Of course we do have that line of cases where the Legislature has created boards or commissions, changing the districts or redistricting, abolishing districts and where certain functions of County officers have been transferred from a Quarterly Court to County Commissioners, etc., which are new and in those instances the Legislature does in the Act frequently name the officers until the next general election. For cases of the kind see, Crewse v. Beeler, 186 Tenn. 475, 212 S.W.2d 39, and authorities there cited; Townsend v. Ray, 174 Tenn. 634, 130 S.W.2d 96; Taylor v. Taylor, 189 Tenn. 81, 222 S.W.2d 372. But we do not have that situation here. In this case the relator, appellee, is the only one involved and he was holding the office of County Superintendent of Schools of this County at the time this Act was passed and had been so elected for a period of 4 years. Obviously thus no new office was created even though there were substantial and material changes made in the operation of the office. But such substantial and material changes do not create a new office. Condon v. Maloney, 108 Tenn. 82, 65 S.W. 871; Grindstaff v. Carter County, 152 Tenn. 605, 279 S.W. 1041.
Under the above circumstances, we agree with the Chancellor that the naming of the appellant, defendant below, to an ad interim appointment as Superintendent of Schools of Hardeman County, in the place of the appellee, who was then holding the office is objectionable. We think the Act invalid to that extent. However, if it is possible to elide this objectionable section of the Act, which is in the following words, "provided, however that if this Act applies to Hardeman County, Ben Ward Carr, who possessed the qualification for such office under the general laws, is hereby designated and appointed to fill the office of County Superintendent of Schools in said County till the 31st day of August, 1954, and until his successor is elected and qualified;". The Act contains an all inclusive "rescue or saving clause". This being true it is our duty in giving the full effect to the authority of the Legislature, to make the elision and not invalidate the entire Act. Gates v. Long, 172 Tenn. 471, 113 S.W.2d 388. This Court has followed such a procedure in invalidating objectionable portions of several acts, including ad interim appointments, Cheatham County v. Murff, 176 Tenn. 93, 138 S.W.2d 430; Kyle v. Marcom, 181 Tenn. 57, 178 S.W.2d 618, and others.
The section of the Constitution alleged to be here violated was clearly enacted by our founding fathers to preserve the right of choice to the people, either directly or through their designated agents, the justices of the county court. Nowhere can we find nor have we been cited where the Legislature may place one of their choice in an office in the place of another for the identical office.
In Davidson County v. Elrod, 191 Tenn. 109, 232 S.W.2d 1, this Court speaking through Mr. Justice Tomlinson well expressed the doctrine of elision and when it should be applied.
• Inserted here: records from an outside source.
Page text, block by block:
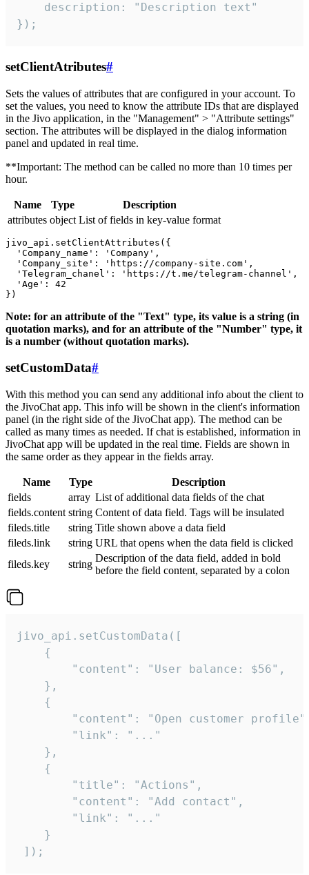
    description: "Description text"
});
setClientAtributes#
Sets the values ​​of attributes that are configured in your account. To
set the values, you need to know the attribute IDs that are displayed
in the Jivo application, in the "Management" > "Attribute settings"
section. The attributes will be displayed in the dialog information
panel and updated in real time.
**Important: The method can be called no more than 10 times per
hour.
Name Type
Description
attributes object List of fields in key-value format
jivo_api.setClientAttributes({
  'Company_name': 'Company',
  'Company_site': 'https://company-site.com',
  'Telegram_chanel': 'https://t.me/telegram-channel',
  'Age': 42
Note: for an attribute of the "Text" type, its value is a string (in
quotation marks), and for an attribute of the "Number" type, it
is a number (without quotation marks).
setCustomData#
With this method you can send any additional info about the client to
the JivoChat app. This info will be shown in the client's information
panel (in the right side of the JivoChat app). The method can be
called as many times as needed. If chat is established, information in
JivoChat app will be updated in the real time. Fields are shown in
the same order as they appear in the fields array.
Name Type
Description
fields
array List of additional data fields of the chat
fields.content string Content of data field. Tags will be insulated
fileds.title
string Title shown above a data field
fileds.link
string URL that opens when the data field is clicked
fileds.key
string
Description of the data field, added in bold
before the field content, separated by a colon
jivo_api.setCustomData([
    {
        "content": "User balance: $56",
    },
    {
"content": "Open customer
        "link": "..."
    },
    {
        "title": "Actions",
        "content": "Add contact",
        "link": "..."
    }
]);

We feel that the Chancellor properly applied the doctrine under the authority thus last cited.
Private Acts in order to justify their existence must meet the test of reasonable and real or substantial changes in the law as it exists and must not be merely colorable so as to satisfy the whims of certain individuals. Where the Private Act attempts to name an officer or officers in the Act, that is, make an appointment or have interim appointments, an added obstacle which requires different treatment also comes into play. In satisfying this later test, it must appear, not only that there have been real and substantial changes made in the Private Act, but also that there is created "an entirely new office". Grindstaff v. Carter County, 152 Tenn. 605, 279 S.W. 1041.
We have very painstakingly considered and read all of the authorities cited by the respective parties hereto and have concluded that the Chancellor was correct in his decree entered below.
For the reasons above stated the Judgment below must be affirmed.
PREWITT, Justice, not participating.